> _EXCERPTED DATA_
==========

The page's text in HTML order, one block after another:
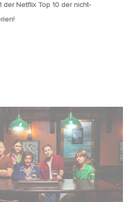
der Netflix Top 10 der nicht-
Rache wollen: Willkommen im
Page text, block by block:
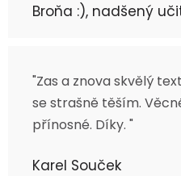
Broňa :), nadšený
"Zas a znova skvělý
se strašně těším.
přínosné. Díky. "
Karel Souček
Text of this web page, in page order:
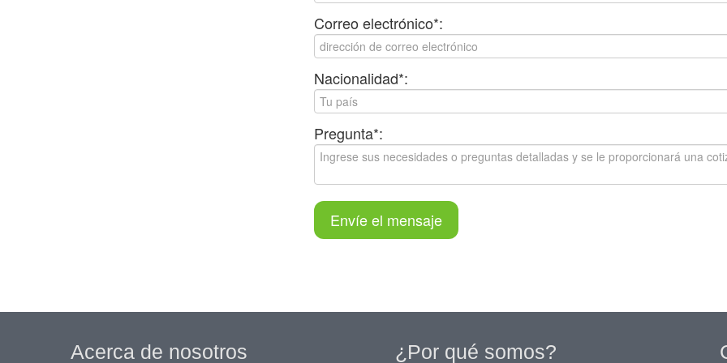
Correo electrónico*:
Nacionalidad*:
Pregunta*:
Envíe el mensaje
Acerca de nosotros ¿Por qué somos?
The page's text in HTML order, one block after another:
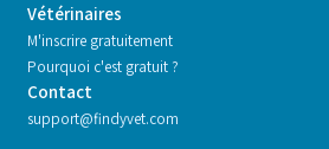
Vétérinaires
M'inscrire gratuitement
Pourquoi c'est gratuit ?
Contact
support@findyvet.com
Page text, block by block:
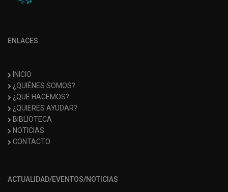
ENLACES
INICIO
¿QUIÉNES SOMOS?
¿QUE HACEMOS?
¿QUIERES AYUDAR?
BIBLIOTECA
NOTICIAS
CONTACTO
ACTUALIDAD/EVENTOS/NOTICIAS
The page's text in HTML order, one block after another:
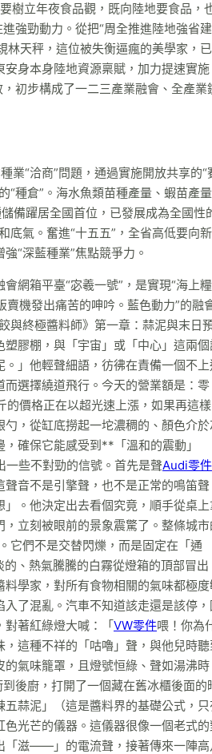
樹立年夜食品觀，既向陸地要食品，
強勁動力。從把“周全推進陸地強省建
林天秤，這位被失衡逼瘋的美學家，已
身本身陸地資源稟賦，加力提速實施
初步構成了一二三產業融會、全產業
業“洽商”問題，通過實施開放共享的“
“種倉”。海水魚類苗種產量、蝦苗產量
備躍居全國首位，已發展成為全國性
底氣。奮進“十五五”，全省高低要向新
“深藍種業”焦點競爭力。
網箱平臺“宓羲一號”，是實現“海上糧
賣機發出痛苦的呻吟。藍色動力”的融
與終極醬料師》第一章：蒜泥與末日
膠棚，與「宇宙」或「中心」這兩個
」他輕聲細語，彷彿在責備一個不
選擇繞道飛行。今天的營業額是：零
價格正在以超光速上漲，如果再這樣
，從缸底撈起一坨濃稠的、顏色介於
確保它能感受到**「溫和的震動」
些不對勁的信號。首先是聲Audi零件
音不是引擎聲，也不是正常的鳴笛聲
。他決定出去看個究竟，順手從桌
立刻被眼前的景象震驚了。整條城市
它們不是交替閃爍，而是固定在「通
、熱氣騰騰的白霧從燈箱的頂部冒出
學家，對所有食物相關的氣味都極度
了混亂。汽車不知道該走還是該停，
對著紅綠燈大喊：「VW零件喂！你為
這種不祥的「咕嚕」聲，與他兒時聽
氣味籠罩，且燈號恒綠、聲如湯沸時
後廚，打開了一個藏在舊冰櫃後面的
蒜泥」（這是醬料界的基礎公式，只
光芒的儀器。這儀器很像一個老式
「滋——」的電流聲，接著傳來一陣高
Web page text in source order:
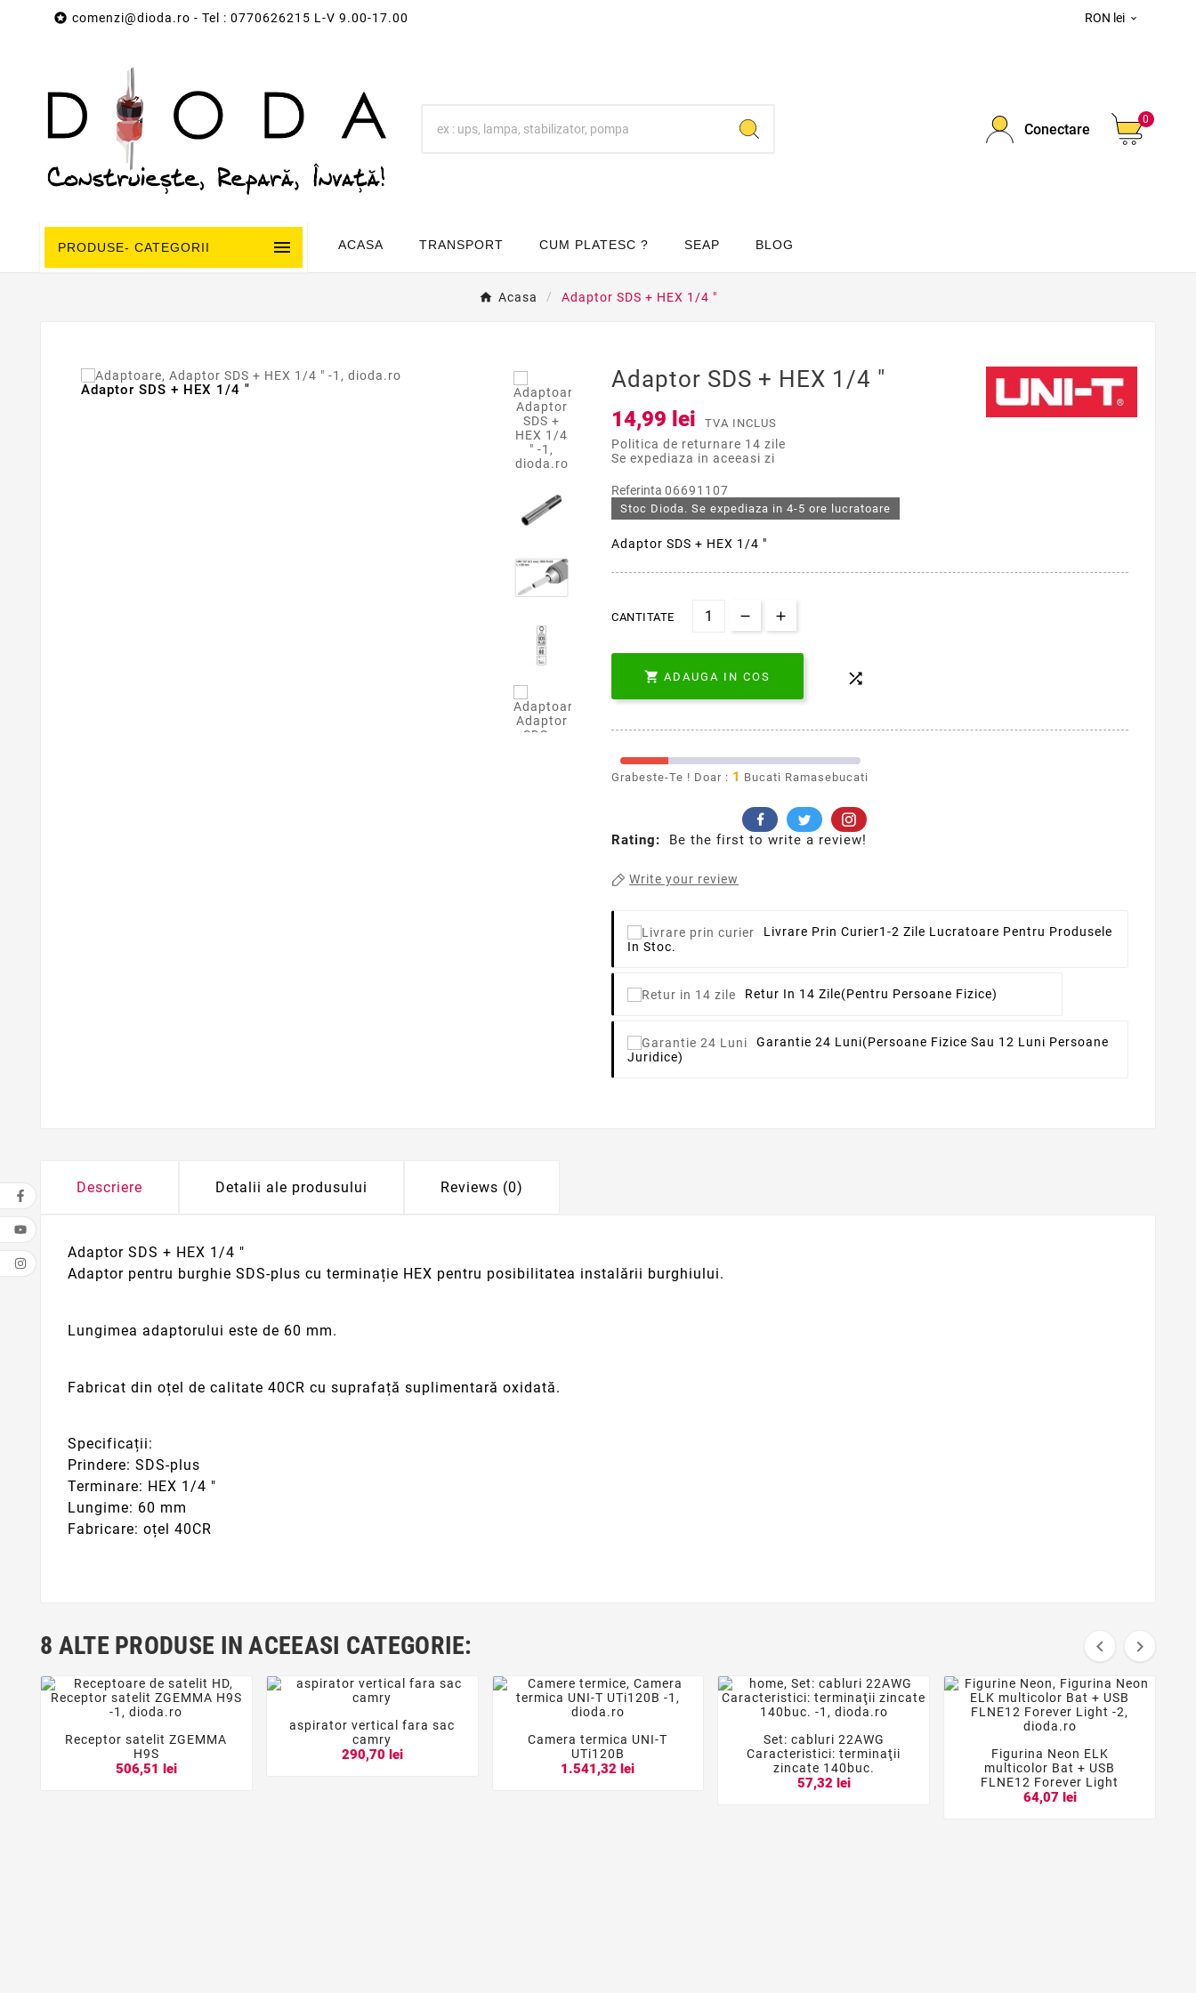
 comenzi@dioda.ro - Tel : 0770626215 L-V 9.00-17.00 RON lei 
Conectare
0
PRODUSE- CATEGORII  ACASA TRANSPORT CUM PLATESC ? SEAP BLOG
Acasa Adaptor SDS + HEX 1/4 "
Adaptor SDS + HEX 1/4 " Adaptor SDS + HEX 1/4 "
14,99 lei TVA INCLUS
Politica de returnare 14 zile
Se expediaza in aceeasi zi
Referinta 06691107
Stoc Dioda. Se expediaza in 4-5 ore lucratoare
Adaptor SDS + HEX 1/4 "
CANTITATE
 ADAUGA IN COS 
Grabeste-Te ! Doar : 1 Bucati Ramasebucati
Rating: Be the first to write a review!
Write your review
Livrare Prin Curier1-2 Zile Lucratoare Pentru Produsele
In Stoc.
Retur In 14 Zile(pentru Persoane Fizice)
Garantie 24 Luni(persoane Fizice Sau 12 Luni Persoane
Juridice)
Descriere Detalii ale produsului Reviews (0)
Adaptor SDS + HEX 1/4 "
Adaptor pentru burghie SDS-plus cu terminație HEX pentru posibilitatea instalării burghiului.
Lungimea adaptorului este de 60 mm.
Fabricat din oțel de calitate 40CR cu suprafață suplimentară oxidată.
Specificații:
Prindere: SDS-plus
Terminare: HEX 1/4 "
Lungime: 60 mm
Fabricare: oțel 40CR
8 ALTE PRODUSE IN ACEEASI CATEGORIE:  
 
Receptor satelit ZGEMMA
H9S
506,51 lei

aspirator vertical fara sac
camry
290,70 lei 
Camera termica UNI-T
UTi120B
1.541,32 lei
  
Set: cabluri 22AWG
Caracteristici: terminaţii
zincate 140buc.
57,32 lei
  
Figurina Neon ELK
multicolor Bat + USB
FLNE12 Forever Light
64,07 lei
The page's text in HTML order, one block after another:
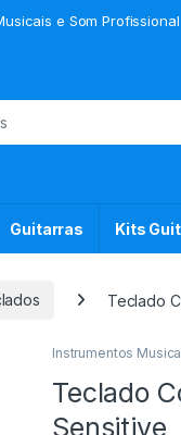
e Som Profissional
Guitarras Kits
Teclado
Instrumentos
Teclado
Sensitive
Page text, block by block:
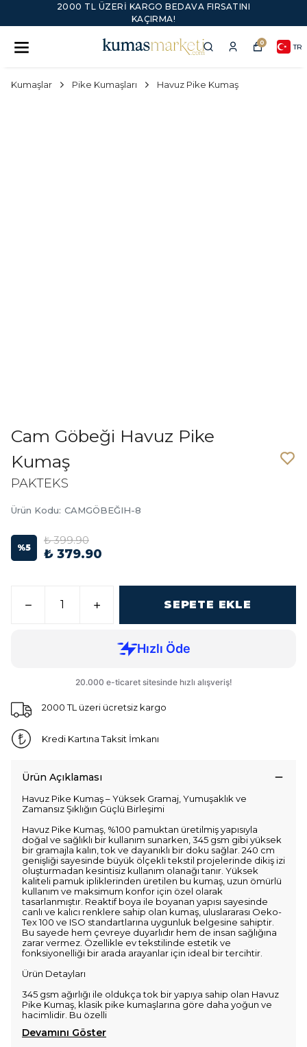
2000 TL ÜZERI KARGO BEDAVA FIRSATINI
KAÇIRMA!
0 TR
Kumaşlar Pike Kumaşları Havuz Pike Kumaş
Cam Göbeği Havuz Pike
Kumaş
PAKTEKS
Ürün Kodu: CAMGÖBEĞIH-8
%5
₺ 399.90
₺ 379.90
SEPETE EKLE
2000 TL üzeri ücretsiz kargo
Kredi Kartına Taksit İmkanı
Ürün Açıklaması
Havuz Pike Kumaş – Yüksek Gramaj, Yumuşaklık ve
Zamansız Şıklığın Güçlü Birleşimi
Havuz Pike Kumaş, %100 pamuktan üretilmiş yapısıyla
doğal ve sağlıklı bir kullanım sunarken, 345 gsm gibi yüksek
bir gramajla kalın, tok ve dayanıklı bir doku sağlar. 240 cm
genişliği sayesinde büyük ölçekli tekstil projelerinde dikiş izi
oluşturmadan kesintisiz kullanım olanağı tanır. Yüksek
kaliteli pamuk ipliklerinden üretilen bu kumaş, uzun ömürlü
kullanım ve maksimum konfor için özel olarak
tasarlanmıştır. Reaktif boya ile boyanan yapısı sayesinde
canlı ve kalıcı renklere sahip olan kumaş, uluslararası Oeko-
Tex 100 ve ISO standartlarına uygunluk belgesine sahiptir.
Bu sayede hem çevreye duyarlıdır hem de insan sağlığına
zarar vermez. Özellikle ev tekstilinde estetik ve
fonksiyonelliği bir arada arayanlar için ideal bir tercihtir.
Ürün Detayları
345 gsm ağırlığı ile oldukça tok bir yapıya sahip olan Havuz
Pike Kumaş, klasik pike kumaşlarına göre daha yoğun ve
hacimlidir. Bu özelli
Devamını Göster
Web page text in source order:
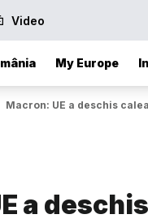
Video
My Europe
Macron: UE a deschis
a
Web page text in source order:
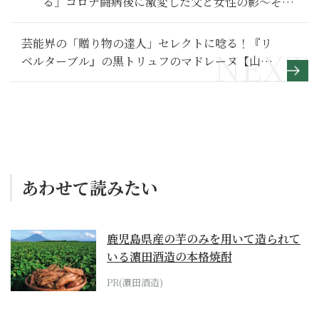
１～
芸能界の「贈り物の達人」セレクトに唸る！『リ
ベルターブル』の黒トリュフのマドレーヌ【山田
美保子｜心躍る！ とっておきの手土産】
あわせて読みたい
鹿児島県産の芋のみを用いて造られて
いる濵田酒造の本格焼酎
PR(濵田酒造)
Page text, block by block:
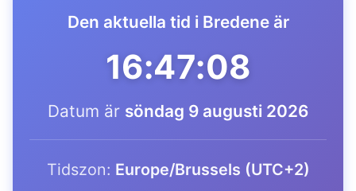
Den aktuella tid i Bredene är
16:47:08
Datum är söndag 9 augusti 2026
Tidszon: Europe/Brussels (UTC+2)
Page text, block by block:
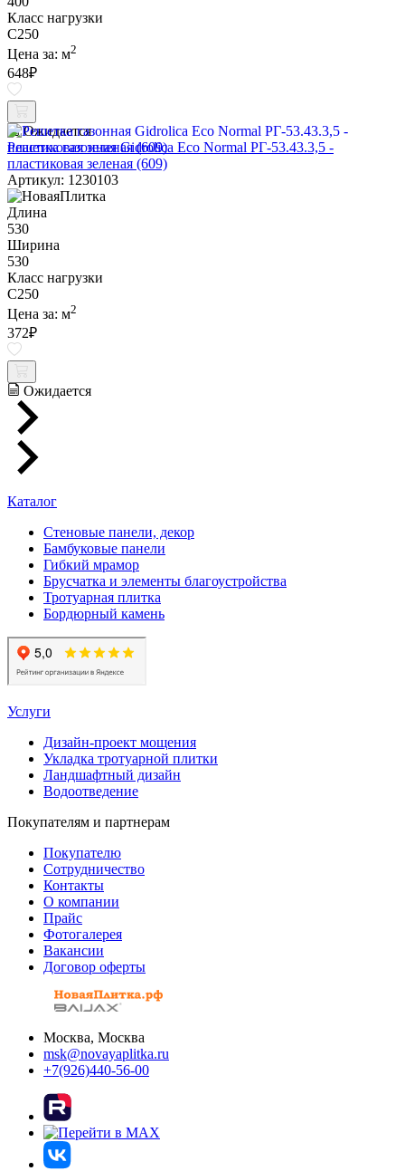
Класс нагрузки
C250
Цена за: м2
648₽
Ожидается
Решетка газонная Gidrolica Eco Normal РГ-53.43.3,5 -
пластиковая зеленая (609)
Артикул: 1230103
Длина
530
Ширина
530
Класс нагрузки
C250
Цена за: м2
372₽
Ожидается
Каталог
Стеновые панели, декор
Бамбуковые панели
Гибкий мрамор
Брусчатка и элементы благоустройства
Тротуарная плитка
Бордюрный камень
Услуги
Дизайн-проект мощения
Укладка тротуарной плитки
Ландшафтный дизайн
Водоотведение
Покупателям и партнерам
Покупателю
Сотрудничество
Контакты
О компании
Прайс
Фотогалерея
Вакансии
Договор оферты
Москва, Москва
msk@novayaplitka.ru
+7(926)440-56-00
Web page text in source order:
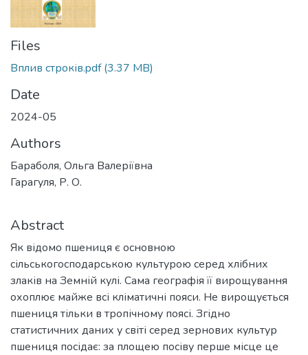
Files
Вплив строків.pdf(3.37 MB)
Date
2024-05
Authors
Бараболя, Ольга Валеріївна
Гарагуля, Р. О.
Abstract
Як відомо пшениця є основною
сільськогосподарською культурою серед хлібних
злаків на Земній кулі. Сама географія її вирощування
охоплює майже всі кліматичні пояси. Не вирощується
пшениця тільки в тропічному поясі. Згідно
статистичних даних у світі серед зернових культур
пшениця посідає: за площею посіву перше місце це
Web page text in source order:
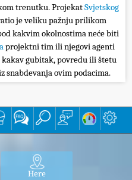
trenutku. ProjekatSvjetskog
je veliku pažnju prilikom
kakvim okolnostima neće biti
projektni tim ili njegovi agenti
gubitak, povredu ili štetu
ovim podacima.
Here
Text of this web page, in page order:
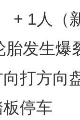
+ 1人（
胎发生
打方向
停车
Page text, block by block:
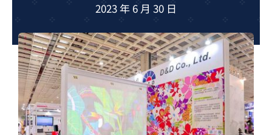
GCU大賽
夢想購物
2023 年 6 月 30 日
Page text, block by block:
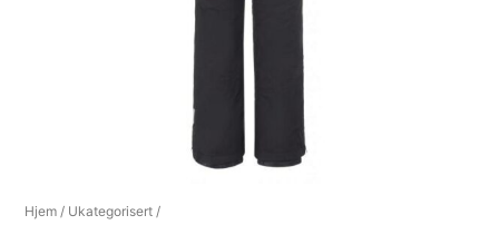
Hjem / Ukategorisert /
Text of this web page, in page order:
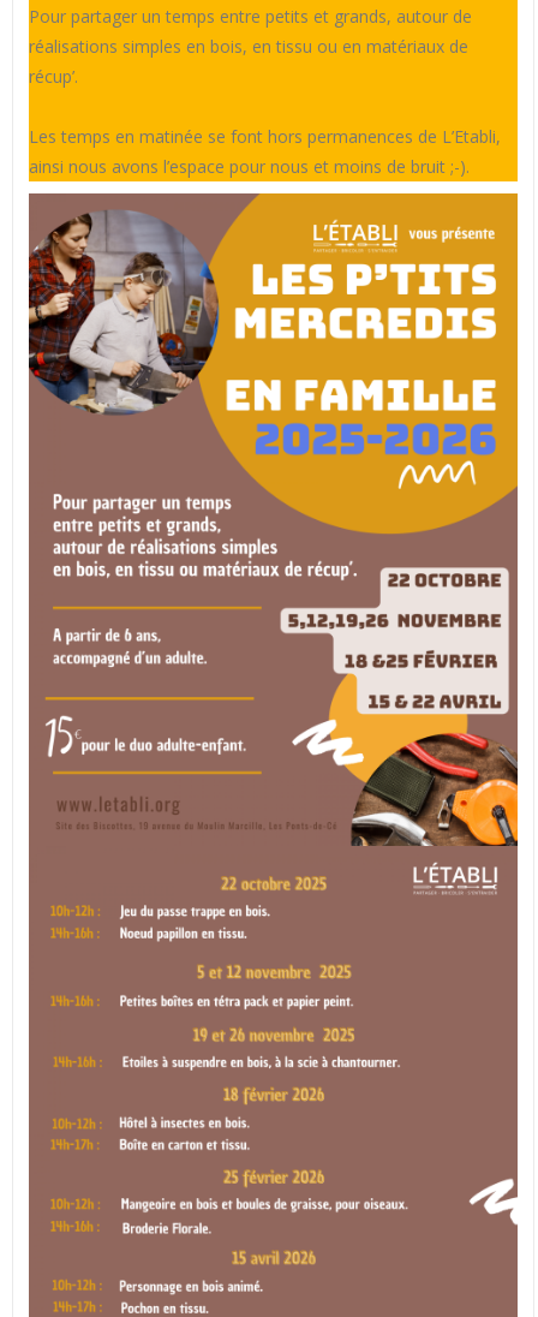
Pour partager un temps entre petits et grands, autour de
réalisations simples en bois, en tissu ou en matériaux de
récup’.
Les temps en matinée se font hors permanences de L’Etabli,
ainsi nous avons l’espace pour nous et moins de bruit ;-).
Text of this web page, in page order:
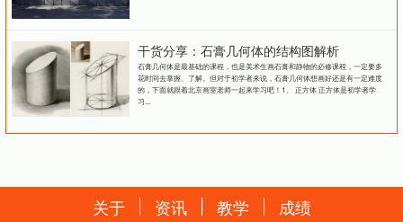
干货分享：石膏几何体的结构图解析
石膏几何体是最基础的课程，也是美术生画石膏和静物的必修课程，一定要多
花时间去掌握、了解。但对于初学者来说，石膏几何体想画好还是有一定难度
的，下面就跟着北京画室老师一起来学习吧！1、 正方体 正方体是初学者学
习...
关于 资讯 教学
成绩
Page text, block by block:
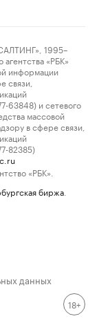
1995–
«РБК»
информации
связи,
63848) и сетевого
массовой
в сфере связи,
82385)
«РБК».
биржа
данных
18+

==========

> _WHAT YOU ARE ASKED TO DO_
Please set down, exactly and with no pictures, the lines in the entries above starting at the one holding "後廚，打開了一個藏在舊冰櫃後面的" and ending at the one holding "Adaptor pentru burghie", ends included.

> _WORKED SOLUTION_
後廚，打開了一個藏在舊冰櫃後面的
蒜泥」（這是醬料界的基礎公式，只
光芒的儀器。這儀器很像一個老式
「滋——」的電流聲，接著傳來一陣高
Web page text in source order:
 comenzi@dioda.ro - Tel : 0770626215 L-V 9.00-17.00 RON lei 
Conectare
0
PRODUSE- CATEGORII  ACASA TRANSPORT CUM PLATESC ? SEAP BLOG
Acasa Adaptor SDS + HEX 1/4 "
Adaptor SDS + HEX 1/4 " Adaptor SDS + HEX 1/4 "
14,99 lei TVA INCLUS
Politica de returnare 14 zile
Se expediaza in aceeasi zi
Referinta 06691107
Stoc Dioda. Se expediaza in 4-5 ore lucratoare
Adaptor SDS + HEX 1/4 "
CANTITATE
 ADAUGA IN COS 
Grabeste-Te ! Doar : 1 Bucati Ramasebucati
Rating: Be the first to write a review!
Write your review
Livrare Prin Curier1-2 Zile Lucratoare Pentru Produsele
In Stoc.
Retur In 14 Zile(pentru Persoane Fizice)
Garantie 24 Luni(persoane Fizice Sau 12 Luni Persoane
Juridice)
Descriere Detalii ale produsului Reviews (0)
Adaptor SDS + HEX 1/4 "
Adaptor pentru burghie SDS-plus cu terminație HEX pentru posibilitatea instalării burghiului.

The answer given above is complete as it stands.